Un guía de excepción de prosa esplendente, Enrique Bernardo Núñez,  nos llevó calle a calle por La ciudad de los techos rojos. Otro narrador de todos los quilates, Guillermo Meneses, nos leería al oído su Libro de Caracas. Don Alfredo Cortina, desde un título nostálgico, rememoraría La ciudad que se nos fue. Pero las ciudades no se van; pasan sus hombres y mujeres y otros y otras llegan: olas de un mar vivo.
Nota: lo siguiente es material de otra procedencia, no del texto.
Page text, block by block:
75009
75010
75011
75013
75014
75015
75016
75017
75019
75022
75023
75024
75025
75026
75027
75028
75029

Recorriendo los ventanales de Caracas, sus balaustres, arabescos, mamposterías, hierros y maderas, Aquiles Nazoa, el transeúnte sonreído, cuenta la historia del país y la ciudad, los gustos o el mal gusto, las costumbres y las cuitas, las serenatas  y los amores. Si quiere saber más, entonces intérnese en las páginas de su Caracas física y espiritual y dele los buenos días al Ávila, a nuestro Waraira Repano.

Yo acepté la invitación de todos esos señores y escuché los testimonios de los viejos taxistas que todavía llaman a Marcos Pérez Jiménez “mi General”, un militar constructor de las mayores obras civiles de la ciudad. En el afán modernizador, lo antecedió otro general, pero del siglo XIX, Antonio Guzmán Blanco, el Ilustre Americano. Este quiso convertir Caracas en una pequeña París. Pérez Jiménez prefirió Nueva York como modelo. “El guzmancismo es caraqueño”, llegó a decir Guillermo Meneses. Vamos, el perezjimenismo también lo es, si no que lo digan las torres del Centro Simón Bolívar, a una cuadra apenas de ese monumento guzmancista que es el Palacio Federal Legislativo, como para que los dos generales se miren por siempre frente a frente.
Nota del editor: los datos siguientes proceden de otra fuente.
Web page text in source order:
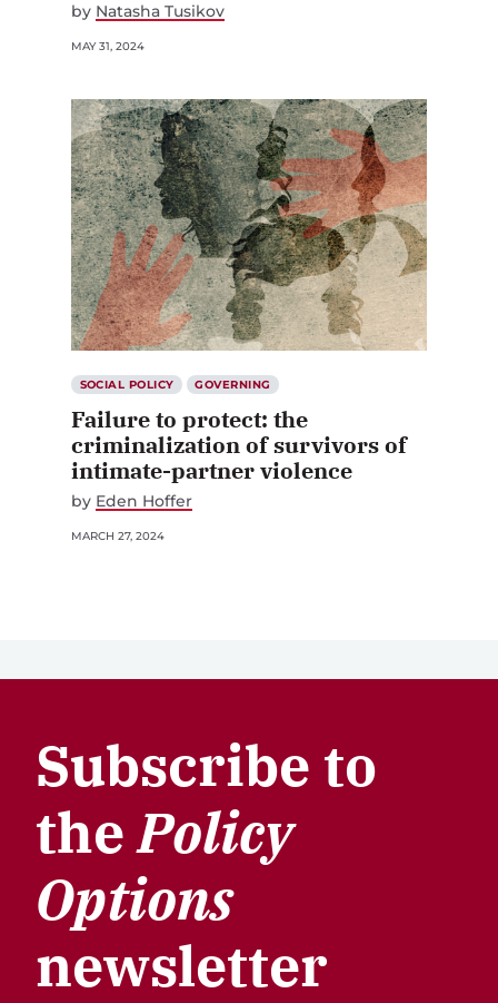
by Natasha Tusikov
MAY 31, 2024
SOCIAL POLICY GOVERNING
Failure to protect: the
criminalization of survivors of
intimate-partner violence
by Eden Hoffer
MARCH 27, 2024
Subscribe to
thePolicy
Options
newsletter

Pero con estos guías y estos testimonios yo no conozco Caracas. Y usted tampoco. Esto nos enamora de la ciudad, pero más nada. Y si alguien cree conocerla totalmente, los invito a dar un paseo con los cronistas que Mercedes Chacín reunió en torno al suplemento Épale,  del diario Ciudad Caracas. Son ellos herederos y relevo de los escritores que nombré líneas arriba. Aquellos nombres asustan, pero la juventud es atrevida y el verbo audaz. Y si la juventud pasa, no ocurre así con la intrepidez del periodismo. Por lo demás, Caracas es inagotable.

Acepte que Andrés Paravisini lo invite a comer en Catedral, un restaurant frente a la iglesia homónima, pero escondido, con un menú sin exceso de condimentos,  aderezado en una crónica sin exceso de adjetivos, como corresponde cuando se procura la armonía entre fondo y forma. Antes de sentarse, el cronista lo llevará y lo sacará del laberinto que se ha de desandar para llegar hasta  su mesa, previa cola de comensales. Siéntese. Disfrute el menú y disfrute esta crónica.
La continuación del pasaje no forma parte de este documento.